▶ **YOUR TASK**
Copy the entries exactly. Their pictures do not belong in the copy.

(Stored data entries)
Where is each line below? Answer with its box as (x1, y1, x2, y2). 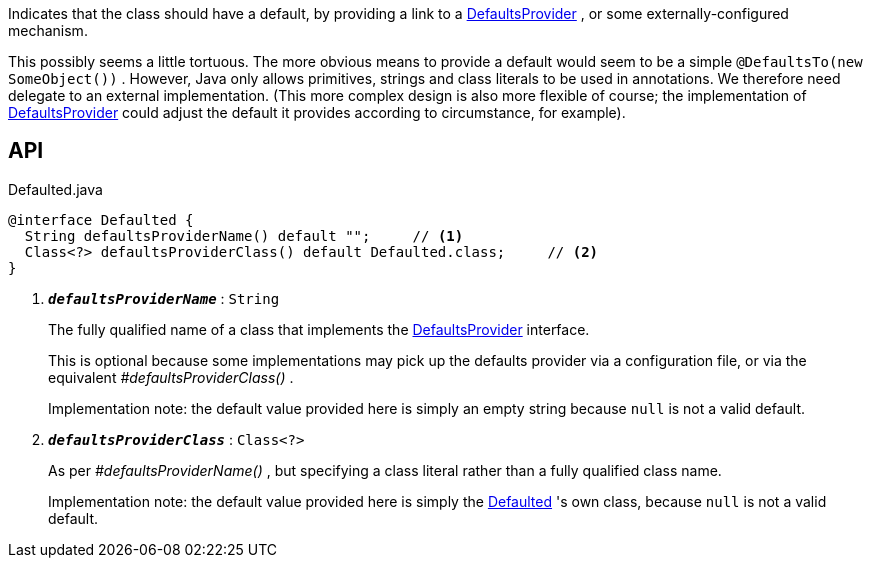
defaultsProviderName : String (48, 289, 280, 307)
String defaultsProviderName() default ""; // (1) (24, 227, 464, 244)
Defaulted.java (8, 180, 103, 198)
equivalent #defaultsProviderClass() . (48, 368, 294, 386)
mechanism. (8, 22, 88, 39)
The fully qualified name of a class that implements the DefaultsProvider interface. (48, 320, 590, 338)
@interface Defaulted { (8, 211, 194, 228)
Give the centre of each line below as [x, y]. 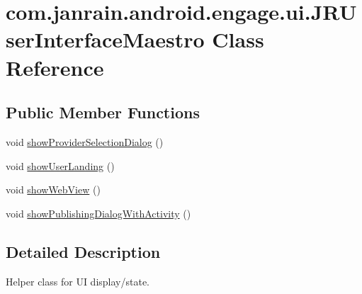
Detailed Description [83, 251]
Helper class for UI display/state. [78, 281]
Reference [55, 67]
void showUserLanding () [60, 165]
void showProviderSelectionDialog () [85, 141]
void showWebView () [53, 190]
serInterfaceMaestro [105, 39]
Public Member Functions [103, 112]
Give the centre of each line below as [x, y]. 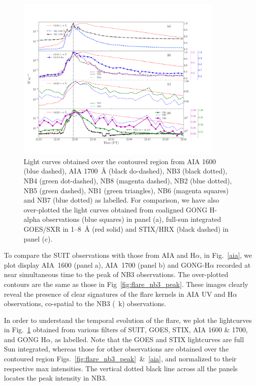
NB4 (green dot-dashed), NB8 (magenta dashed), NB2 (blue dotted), [128, 180]
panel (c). [38, 238]
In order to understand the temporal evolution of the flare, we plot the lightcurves [128, 320]
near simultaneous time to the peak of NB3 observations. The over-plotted [116, 274]
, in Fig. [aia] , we [226, 255]
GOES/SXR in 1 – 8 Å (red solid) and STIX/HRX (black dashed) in [126, 228]
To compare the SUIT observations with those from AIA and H [100, 255]
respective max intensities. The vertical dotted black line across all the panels [121, 368]
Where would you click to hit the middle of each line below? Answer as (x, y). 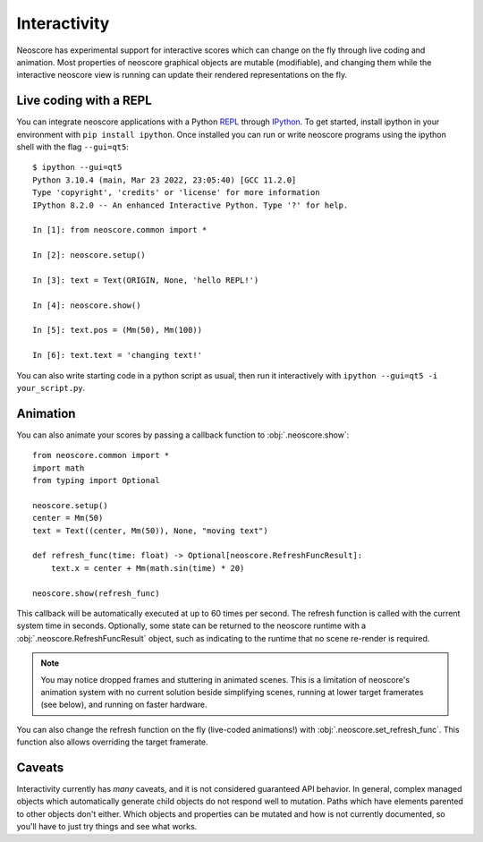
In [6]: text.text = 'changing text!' (118, 355)
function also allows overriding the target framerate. (113, 742)
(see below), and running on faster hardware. (124, 705)
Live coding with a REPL (84, 101)
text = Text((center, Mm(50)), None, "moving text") (150, 531)
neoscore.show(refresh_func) (96, 593)
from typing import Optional (96, 481)
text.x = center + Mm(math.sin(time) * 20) (148, 568)
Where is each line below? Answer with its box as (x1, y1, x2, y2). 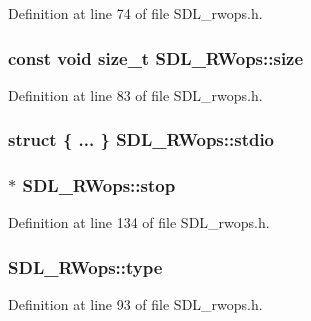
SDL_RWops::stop (22, 173, 176, 198)
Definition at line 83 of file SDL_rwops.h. (8, 84, 263, 105)
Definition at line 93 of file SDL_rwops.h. (8, 294, 263, 315)
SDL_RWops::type (8, 254, 163, 279)
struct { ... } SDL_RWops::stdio (8, 127, 275, 152)
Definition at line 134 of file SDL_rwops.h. (8, 212, 270, 233)
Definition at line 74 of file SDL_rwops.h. (8, 3, 263, 23)
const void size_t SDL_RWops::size (8, 45, 304, 70)
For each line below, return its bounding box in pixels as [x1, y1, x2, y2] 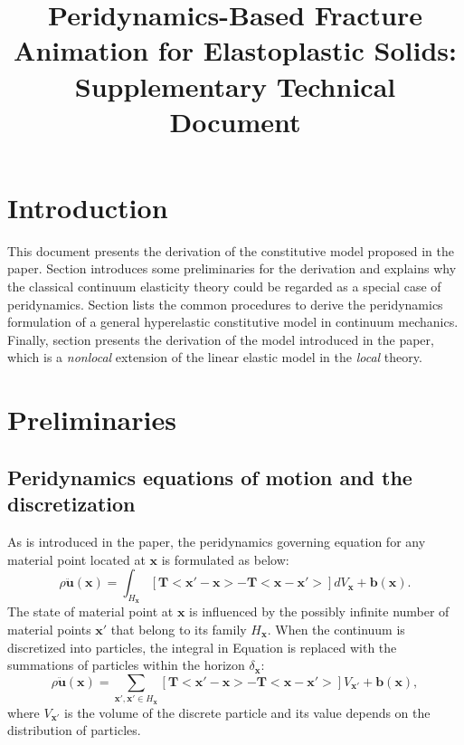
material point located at [7, 549, 146, 568]
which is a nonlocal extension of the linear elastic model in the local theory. [7, 348, 422, 367]
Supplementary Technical [74, 67, 396, 104]
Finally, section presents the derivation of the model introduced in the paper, [7, 330, 434, 349]
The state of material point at [7, 602, 174, 621]
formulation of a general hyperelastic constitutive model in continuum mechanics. [7, 312, 459, 331]
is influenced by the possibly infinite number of [189, 602, 450, 621]
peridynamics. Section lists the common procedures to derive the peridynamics [7, 294, 443, 313]
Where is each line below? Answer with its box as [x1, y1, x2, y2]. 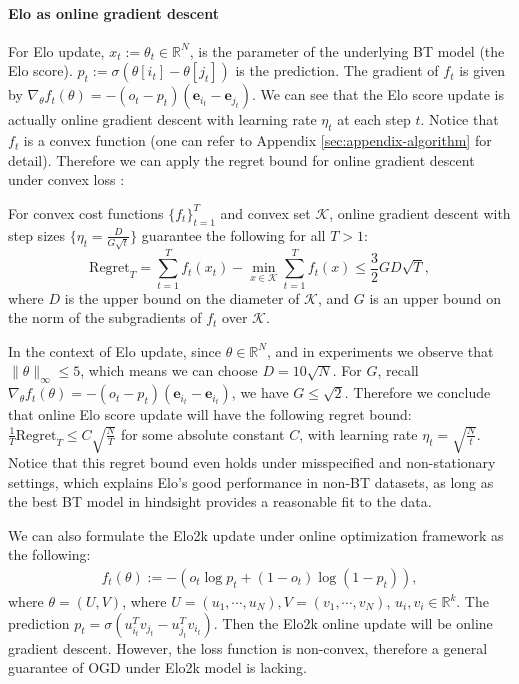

▶ **RESPONSE TO THE TASK**
Where is each line below? Answer with its box as (x1, y1, x2, y2). 
defaultsProviderName : String (48, 289, 280, 307)
String defaultsProviderName() default ""; // (1) (24, 227, 464, 244)
Defaulted.java (8, 180, 103, 198)
equivalent #defaultsProviderClass() . (48, 368, 294, 386)
mechanism. (8, 22, 88, 39)
The fully qualified name of a class that implements the DefaultsProvider interface. (48, 320, 590, 338)
@interface Defaulted { (8, 211, 194, 228)
Give the centre of each line below as [x, y]. 
Detailed Description [83, 251]
Helper class for UI display/state. [78, 281]
Reference [55, 67]
void showUserLanding () [60, 165]
void showProviderSelectionDialog () [85, 141]
void showWebView () [53, 190]
serInterfaceMaestro [105, 39]
Public Member Functions [103, 112]
Give the centre of each line below as [x, y]. 
NB4 (green dot-dashed), NB8 (magenta dashed), NB2 (blue dotted), [128, 180]
panel (c). [38, 238]
In order to understand the temporal evolution of the flare, we plot the lightcurves [128, 320]
near simultaneous time to the peak of NB3 observations. The over-plotted [116, 274]
, in Fig. [aia] , we [226, 255]
GOES/SXR in 1 – 8 Å (red solid) and STIX/HRX (black dashed) in [126, 228]
To compare the SUIT observations with those from AIA and H [100, 255]
respective max intensities. The vertical dotted black line across all the panels [121, 368]
Where would you click to hit the middle of each line below? Answer as (x, y). 
In [6]: text.text = 'changing text!' (118, 355)
function also allows overriding the target framerate. (113, 742)
(see below), and running on faster hardware. (124, 705)
Live coding with a REPL (84, 101)
text = Text((center, Mm(50)), None, "moving text") (150, 531)
neoscore.show(refresh_func) (96, 593)
from typing import Optional (96, 481)
text.x = center + Mm(math.sin(time) * 20) (148, 568)
Where is each line below? Answer with its box as (x1, y1, x2, y2). 
SDL_RWops::stop (22, 173, 176, 198)
Definition at line 83 of file SDL_rwops.h. (8, 84, 263, 105)
Definition at line 93 of file SDL_rwops.h. (8, 294, 263, 315)
SDL_RWops::type (8, 254, 163, 279)
struct { ... } SDL_RWops::stdio (8, 127, 275, 152)
Definition at line 134 of file SDL_rwops.h. (8, 212, 270, 233)
Definition at line 74 of file SDL_rwops.h. (8, 3, 263, 23)
const void size_t SDL_RWops::size (8, 45, 304, 70)
For each line below, return its bounding box in pixels as [x1, y1, x2, y2] 
material point located at [7, 549, 146, 568]
which is a nonlocal extension of the linear elastic model in the local theory. [7, 348, 422, 367]
Supplementary Technical [74, 67, 396, 104]
Finally, section presents the derivation of the model introduced in the paper, [7, 330, 434, 349]
The state of material point at [7, 602, 174, 621]
formulation of a general hyperelastic constitutive model in continuum mechanics. [7, 312, 459, 331]
is influenced by the possibly infinite number of [189, 602, 450, 621]
peridynamics. Section lists the common procedures to derive the peridynamics [7, 294, 443, 313]
Where is each line below? Answer with its box as [x1, y1, x2, y2]. 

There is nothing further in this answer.